After using groupby on certain columns of a dataframe, and subsequently using apply to test whether a string exists in another column, pandas only return those columns that were grouped by and the last column created with the apply. Is it possible to return all columns associated with the groupby by and test? For instance grouping by unique identifiers for a conversation thread, and testing whether a string exists in another column, but then include some other columns that exist in the dataframe but belong to the specific group?

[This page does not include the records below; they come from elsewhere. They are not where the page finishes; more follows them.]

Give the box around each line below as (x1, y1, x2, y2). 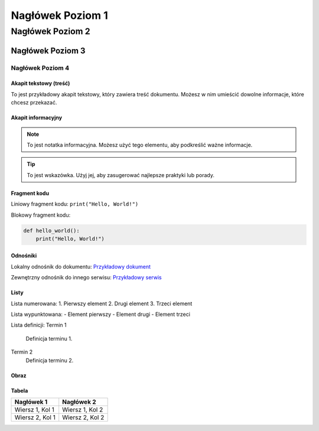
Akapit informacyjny (11, 114, 62, 121)
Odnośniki (11, 252, 37, 259)
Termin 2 (11, 348, 32, 355)
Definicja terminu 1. (25, 335, 73, 342)
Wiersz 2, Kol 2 (62, 413, 105, 422)
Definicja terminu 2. (25, 357, 74, 364)
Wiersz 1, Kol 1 (14, 406, 54, 413)
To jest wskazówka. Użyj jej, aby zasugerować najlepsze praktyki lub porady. (27, 171, 215, 178)
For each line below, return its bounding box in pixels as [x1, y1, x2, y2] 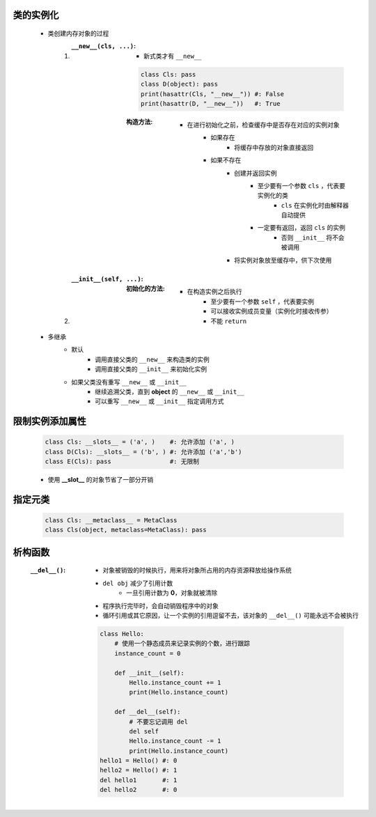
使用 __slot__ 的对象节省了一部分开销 [47, 476, 153, 484]
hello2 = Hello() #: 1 [100, 766, 178, 775]
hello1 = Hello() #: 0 [100, 756, 178, 765]
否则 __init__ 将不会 [281, 233, 345, 242]
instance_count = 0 [114, 649, 181, 658]
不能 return [210, 317, 247, 325]
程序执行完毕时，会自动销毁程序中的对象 [102, 601, 219, 609]
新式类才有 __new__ [143, 52, 202, 60]
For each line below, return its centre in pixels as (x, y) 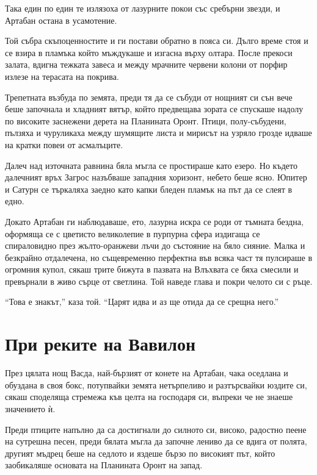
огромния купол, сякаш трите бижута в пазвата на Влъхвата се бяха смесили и (152, 269)
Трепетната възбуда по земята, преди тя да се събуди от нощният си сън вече (149, 97)
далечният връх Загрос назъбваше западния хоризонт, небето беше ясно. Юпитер (156, 177)
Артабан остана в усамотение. (61, 20)
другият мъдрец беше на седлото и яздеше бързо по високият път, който (140, 453)
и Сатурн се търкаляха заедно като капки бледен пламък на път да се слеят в (149, 189)
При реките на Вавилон (100, 344)
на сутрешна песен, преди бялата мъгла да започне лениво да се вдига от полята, (156, 441)

I've tried using a groupby, followed by using apply for an anonymous function.
df.head()
shipment_id shipper_id courier_id Question sender
0 14 9962 228898 Let's get your furbabys home Apple pet transpo... courier
1 91919 190872 196838 Hi I'm kevin thims and I'm happy to do the job... courier
2 92187 191128 196838 Hi I'm kevin thims and I'm happy to do the job... shipper
unique_thread_indentifier = ['shipment_id', 'shipper_id', 'courier_id']
required_variables = ['shipment_id', 'shipper_id', 'courier_id', 'Question', 'sender']
df_new = (
df
.groupby(unique_thread_indentifier)[required_variables]
.apply(lambda group: 'shipper' in group['sender'].unique())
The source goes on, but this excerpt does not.